Now, after half a century since my earliest publications, I have found myself looking back in some wonder at the scope of what I have written. Even more, though, has been the growing awareness that my ideas, ever evolving, display a certain developmental logic and coherence that was entirely unplanned. I did not set out with an agenda or a mission, much less with the intent to carry on the work of others. Rather, I tried to look with a clear eye at the philosophical landscape in which I was living and to make my way through and possibly beyond it. Exposure to Marvin Farber’s naturalistic phenomenology early in my philosophical studies provided me both with a useful method and a criterion of judgment. There was nothing emulative in the effects of that influence, and my independent judgment and iconoclastic proclivities served to keep me on my own path. Of course, prior education in music was ideal preparation for the use of a phenomenological orientation and pragmatic straightforwardness, both of them becoming principal philosophical influences on my thinking.

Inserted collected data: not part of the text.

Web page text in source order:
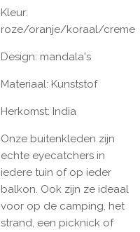
Kleur:
roze/oranje/koraal/creme
Design: mandala's
Materiaal: Kunststof
Herkomst: India
Onze buitenkleden zijn
echte eyecatchers in
iedere tuin of op ieder
balkon. Ook zijn ze ideaal
voor op de camping, het
strand, een picknick of

I have found this retrospection revealing, both personally and philosophically. Perhaps by re-tracing the path along which my ideas have emerged and developed, I can offer the best commentary on that work and a suitable complement to that of my collaborators. And it would not have been possible to do this, much less appropriate, if I had not gained a certain confidence in where I have arrived.
* * *
As a child, my experiences of landscape and of the arts, especially music, began my aesthetic education. These were occasional, erratic, and unguided, but they aroused in me a fascination with the magical quality of musical sound and the evocative ability of simple drawings, as well as of the boundless beauties of nature. Simple curiosity about the effects of music, literature, and visual representation led me to wonder about their strange power. Sporadic as these experiences were, their aesthetic energy has continued their influence, affecting the development of my ideas about art and the aesthetic.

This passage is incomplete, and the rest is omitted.